(RECORDS PROVIDED Opens)

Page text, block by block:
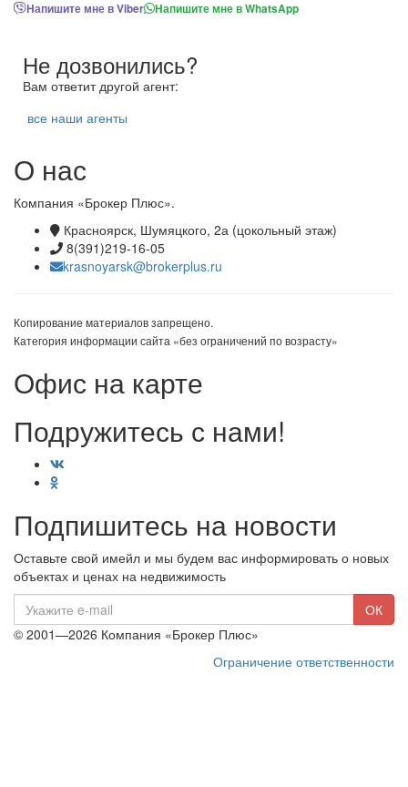
Напишите мне в Viber
Напишите мне в WhatsApp
Не дозвонились?
Вам ответит другой агент:
все наши агенты
О нас
Компания «Брокер Плюс».
Красноярск, Шумяцкого, 2а (цокольный этаж)
8(391)219-16-05
krasnoyarsk@brokerplus.ru
Копирование материалов запрещено.
Категория информации сайта «без ограничений по возрасту»
Офис на карте
Подружитесь с нами!
Подпишитесь на новости
Оставьте свой имейл и мы будем вас информировать о новых
объектах и ценах на недвижимость
mail
ОК
© 2001—2026 Компания «Брокер Плюс»
Ограничение ответственности

(RECORDS PROVIDED Closes)

Repeat every entry exactly. Do not include the pictures.

Page text, block by block:
Напишите мне в Viber
Напишите мне в WhatsApp
Не дозвонились?
Вам ответит другой агент:
все наши агенты
О нас
Компания «Брокер Плюс».
Красноярск, Шумяцкого, 2а (цокольный этаж)
8(391)219-16-05
krasnoyarsk@brokerplus.ru
Копирование материалов запрещено.
Категория информации сайта «без ограничений по возрасту»
Офис на карте
Подружитесь с нами!
Подпишитесь на новости
Оставьте свой имейл и мы будем вас информировать о новых
объектах и ценах на недвижимость
mail
ОК
© 2001—2026 Компания «Брокер Плюс»
Ограничение ответственности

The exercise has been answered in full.